I'm using Hypothesis to test dataframes, and when they're "empty-ish" I'm getting some unexpected behavior.
In the example below, I have a dataframe of all nans, and it's getting viewed as a NoneType
object rather than a dataframe (and thus it has no attribute notnull()
):
Falsifying example: test_merge_csvs_properties(input_df_dict= {'googletrend.csv': file week trend
0 NaN NaN NaN
1 NaN NaN NaN
2 NaN NaN NaN
3 NaN NaN NaN
4 NaN NaN NaN 5 NaN NaN NaN}
<snip>
Traceback (most recent call last):
File "/home/chachi/Capstone-SalesForecasting/tests/test_make_dataset_with_composite.py", line 285, in test_merge_csvs_properties
input_dataframe, df_dict = make_dataset.merge_csvs(input_df_dict)

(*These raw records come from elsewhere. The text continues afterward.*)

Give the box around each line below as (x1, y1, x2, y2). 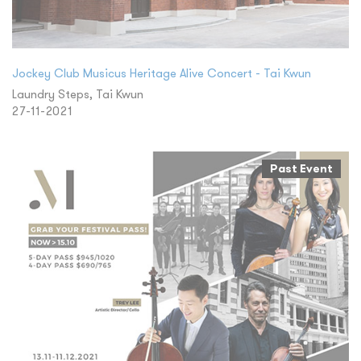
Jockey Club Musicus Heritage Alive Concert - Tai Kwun (12, 65, 311, 81)
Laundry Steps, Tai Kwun (12, 86, 143, 102)
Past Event (270, 161, 333, 176)
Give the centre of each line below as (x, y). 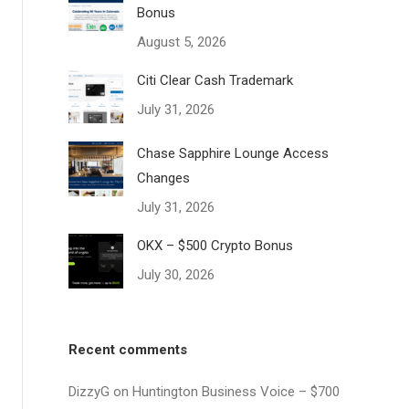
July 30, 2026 (176, 275)
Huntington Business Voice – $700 (236, 392)
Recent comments (128, 350)
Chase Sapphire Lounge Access (233, 153)
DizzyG (89, 392)
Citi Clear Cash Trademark (215, 80)
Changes (164, 178)
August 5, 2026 (182, 42)
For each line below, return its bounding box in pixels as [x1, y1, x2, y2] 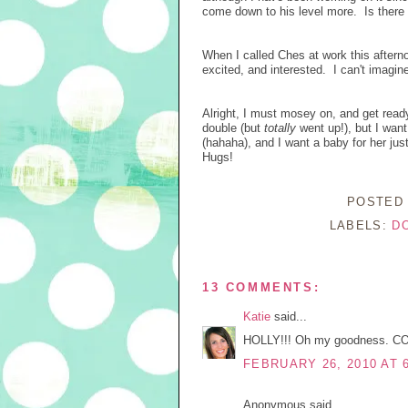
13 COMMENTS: [202, 280, 321, 294]
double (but [202, 121, 264, 135]
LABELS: [329, 218, 393, 232]
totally [264, 121, 296, 135]
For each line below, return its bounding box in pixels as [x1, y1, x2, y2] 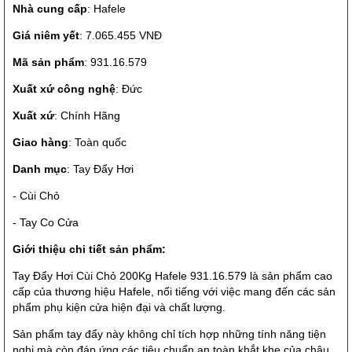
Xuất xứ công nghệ [13, 82, 115, 96]
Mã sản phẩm [13, 56, 84, 69]
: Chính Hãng [54, 109, 120, 123]
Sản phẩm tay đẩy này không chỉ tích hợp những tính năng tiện [13, 328, 326, 341]
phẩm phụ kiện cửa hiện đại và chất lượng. [13, 301, 225, 314]
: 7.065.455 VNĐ [79, 29, 162, 42]
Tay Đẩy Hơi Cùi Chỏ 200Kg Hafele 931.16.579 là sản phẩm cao [13, 269, 332, 283]
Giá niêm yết [13, 29, 79, 42]
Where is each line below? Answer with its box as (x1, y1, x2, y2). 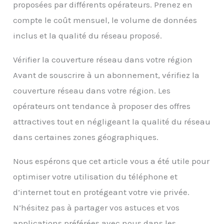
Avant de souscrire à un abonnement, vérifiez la (13, 70, 200, 80)
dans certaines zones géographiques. (13, 132, 159, 142)
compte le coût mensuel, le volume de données (13, 15, 197, 25)
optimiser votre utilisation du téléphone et (13, 171, 178, 182)
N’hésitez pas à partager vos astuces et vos (13, 202, 180, 213)
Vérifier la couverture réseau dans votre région (13, 54, 193, 65)
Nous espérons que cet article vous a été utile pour (13, 156, 210, 166)
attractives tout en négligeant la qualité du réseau (13, 116, 211, 127)
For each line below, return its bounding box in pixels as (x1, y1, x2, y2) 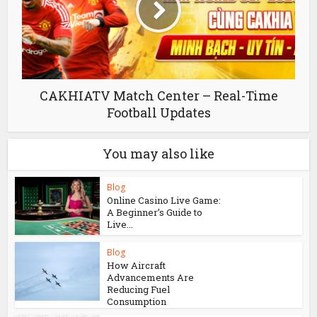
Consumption (107, 295, 167, 309)
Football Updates (106, 103, 211, 121)
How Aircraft (107, 259, 166, 272)
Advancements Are (107, 271, 195, 284)
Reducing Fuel (107, 283, 171, 296)
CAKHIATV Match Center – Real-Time (39, 86, 278, 104)
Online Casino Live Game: (107, 193, 221, 207)
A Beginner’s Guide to (107, 205, 203, 219)
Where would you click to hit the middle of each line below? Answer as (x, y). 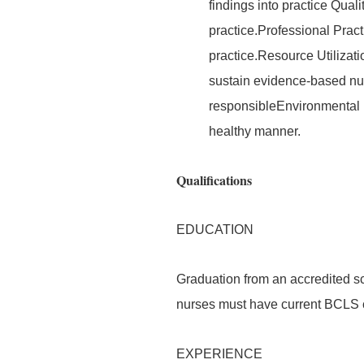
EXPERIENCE (219, 354)
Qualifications (214, 180)
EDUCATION (215, 230)
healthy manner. (255, 131)
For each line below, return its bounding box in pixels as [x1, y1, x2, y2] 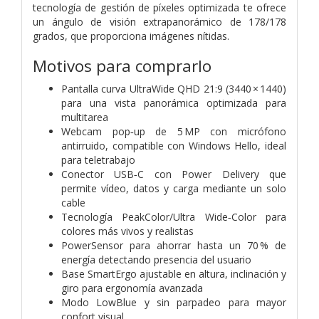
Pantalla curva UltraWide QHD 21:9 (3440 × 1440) [61, 81, 286, 95]
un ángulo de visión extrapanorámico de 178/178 [33, 14, 286, 28]
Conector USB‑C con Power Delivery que [61, 167, 286, 181]
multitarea [61, 110, 108, 124]
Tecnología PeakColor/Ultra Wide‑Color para [61, 209, 286, 224]
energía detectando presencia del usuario [61, 252, 251, 266]
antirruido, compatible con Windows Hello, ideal [61, 138, 286, 152]
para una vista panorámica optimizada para [61, 95, 286, 110]
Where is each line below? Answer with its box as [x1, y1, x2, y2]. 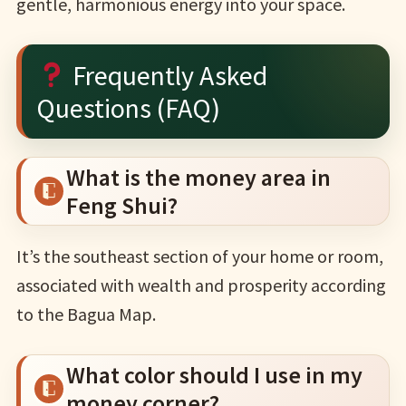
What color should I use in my [65, 359, 362, 390]
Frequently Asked [67, 57, 268, 92]
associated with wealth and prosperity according [15, 273, 386, 296]
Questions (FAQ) [35, 90, 220, 125]
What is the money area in [65, 161, 331, 192]
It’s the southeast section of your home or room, [15, 244, 383, 267]
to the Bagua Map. [15, 302, 156, 325]
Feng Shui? [65, 189, 178, 220]
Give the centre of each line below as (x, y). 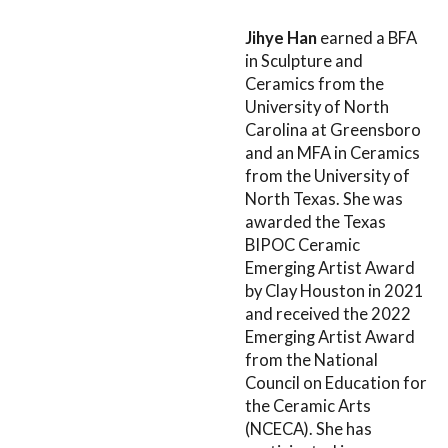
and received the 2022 (328, 314)
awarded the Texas (315, 222)
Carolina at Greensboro (333, 130)
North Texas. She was (324, 199)
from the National (311, 360)
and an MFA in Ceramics (332, 153)
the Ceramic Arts (308, 406)
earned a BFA (367, 38)
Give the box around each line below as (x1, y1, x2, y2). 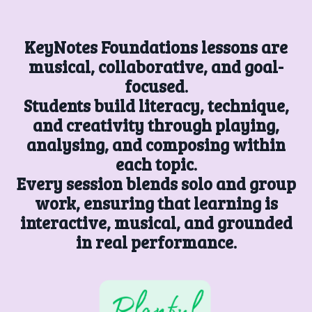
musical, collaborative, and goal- (29, 55, 283, 79)
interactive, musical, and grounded (19, 211, 292, 235)
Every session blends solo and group (16, 172, 296, 196)
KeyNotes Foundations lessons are (24, 36, 288, 59)
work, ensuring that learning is (34, 192, 278, 215)
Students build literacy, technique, (23, 94, 289, 118)
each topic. (115, 153, 197, 176)
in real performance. (75, 231, 237, 254)
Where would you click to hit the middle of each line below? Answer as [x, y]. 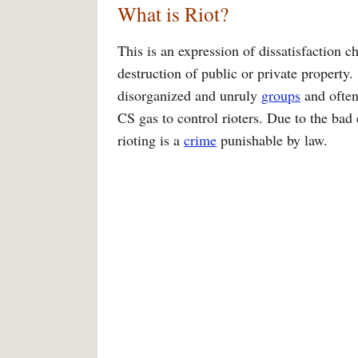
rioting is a [151, 140]
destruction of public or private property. [235, 73]
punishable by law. [272, 140]
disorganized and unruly [189, 95]
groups [281, 95]
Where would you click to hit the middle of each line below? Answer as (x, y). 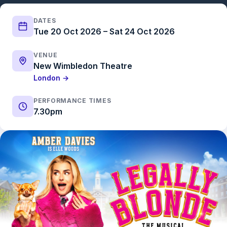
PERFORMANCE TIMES (72, 101)
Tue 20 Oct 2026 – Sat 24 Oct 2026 (104, 31)
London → (51, 78)
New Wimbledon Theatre (83, 66)
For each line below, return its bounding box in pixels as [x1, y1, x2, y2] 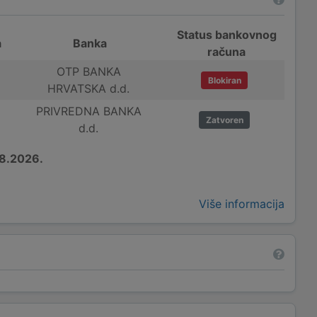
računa [207, 45, 246, 59]
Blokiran [207, 74, 241, 86]
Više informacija [199, 197, 284, 211]
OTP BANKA [56, 64, 121, 79]
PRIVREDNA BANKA [35, 104, 142, 118]
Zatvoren [205, 114, 243, 125]
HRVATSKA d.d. [47, 81, 129, 96]
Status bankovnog [176, 28, 277, 42]
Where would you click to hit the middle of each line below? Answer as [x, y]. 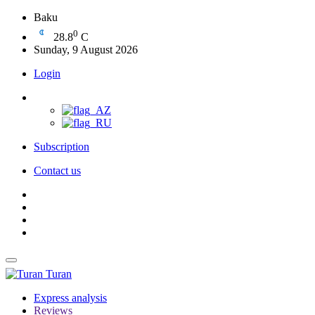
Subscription [62, 147]
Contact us [57, 171]
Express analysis [70, 298]
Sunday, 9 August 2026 [86, 50]
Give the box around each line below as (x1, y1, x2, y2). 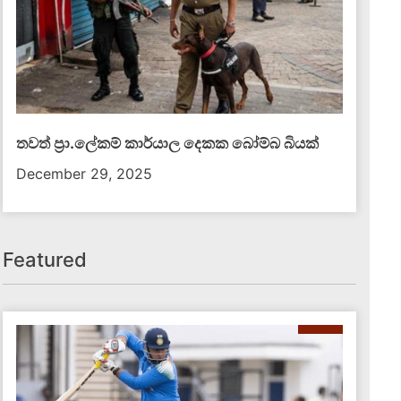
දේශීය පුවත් (229, 167, 303, 186)
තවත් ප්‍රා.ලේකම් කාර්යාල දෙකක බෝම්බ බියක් (16, 134, 320, 152)
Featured (3, 248, 88, 271)
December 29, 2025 (16, 165, 153, 183)
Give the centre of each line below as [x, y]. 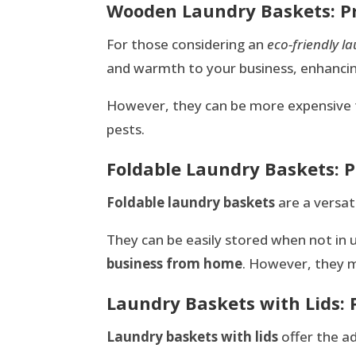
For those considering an [187, 44]
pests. [126, 130]
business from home [175, 264]
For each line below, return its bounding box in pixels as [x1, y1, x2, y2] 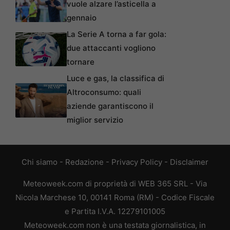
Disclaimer [170, 157, 208, 167]
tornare [67, 56, 94, 67]
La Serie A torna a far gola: [67, 29, 166, 39]
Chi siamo [22, 157, 57, 167]
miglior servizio [67, 114, 123, 125]
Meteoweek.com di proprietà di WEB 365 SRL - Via [23, 178, 207, 188]
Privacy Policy [111, 157, 162, 167]
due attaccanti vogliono [67, 43, 156, 53]
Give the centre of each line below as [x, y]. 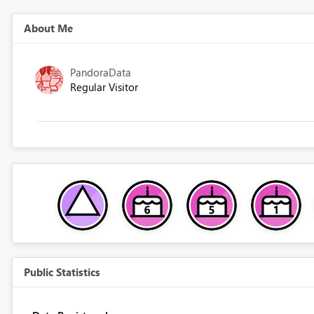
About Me [48, 28]
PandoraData [100, 73]
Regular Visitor [104, 87]
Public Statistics [62, 272]
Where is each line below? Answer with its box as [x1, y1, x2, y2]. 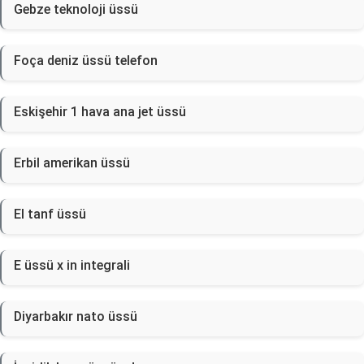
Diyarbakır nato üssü [14, 309, 137, 324]
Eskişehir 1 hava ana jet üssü [14, 104, 186, 119]
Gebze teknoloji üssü [14, 2, 138, 17]
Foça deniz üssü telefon [14, 53, 158, 68]
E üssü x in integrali [14, 258, 130, 273]
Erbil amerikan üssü [14, 155, 130, 171]
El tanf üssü [14, 206, 86, 222]
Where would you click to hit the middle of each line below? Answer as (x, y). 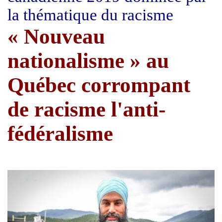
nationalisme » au (88, 60)
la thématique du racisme (90, 15)
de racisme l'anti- (86, 109)
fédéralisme (60, 133)
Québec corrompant (99, 85)
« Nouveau (56, 36)
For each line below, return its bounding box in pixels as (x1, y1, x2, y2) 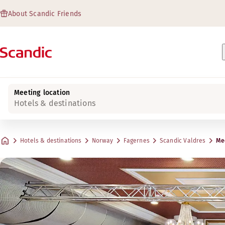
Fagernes (123, 137, 150, 144)
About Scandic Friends (8, 10, 82, 18)
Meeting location (14, 88, 70, 97)
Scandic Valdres (159, 137, 206, 144)
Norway (91, 137, 114, 144)
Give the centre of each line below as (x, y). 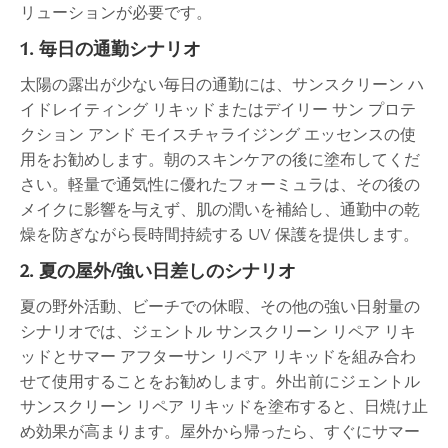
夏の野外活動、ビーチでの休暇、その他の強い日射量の (220, 306)
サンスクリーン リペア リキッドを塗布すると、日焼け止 (224, 406)
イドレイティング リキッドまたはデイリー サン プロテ (218, 109)
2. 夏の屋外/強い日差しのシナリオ (158, 271)
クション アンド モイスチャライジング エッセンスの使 (218, 134)
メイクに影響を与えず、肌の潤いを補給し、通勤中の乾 (220, 209)
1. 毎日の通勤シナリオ (110, 49)
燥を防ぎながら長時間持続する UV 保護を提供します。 (219, 234)

File "/home/chachi/Capstone-SalesForecasting/tests/../src/data/make_dataset.py", line 238, in merge_csvs
if dfs_dict['googletrend.csv'].notnull().any().any():
AttributeError: 'NoneType' object has no attribute 'notnull'
Compare to ipython session, where a dataframe of all nans is still a dataframe:
>>> import pandas as pd
>>> import numpy as np
>>> tester = pd.DataFrame({'test': [np.NaN]})
>>> tester
test
0 NaN
>>> tester.notnull().any().any()
False
I'm explicitly testing for notnull()
to allow for all sorts of pathological examples. Any suggestions?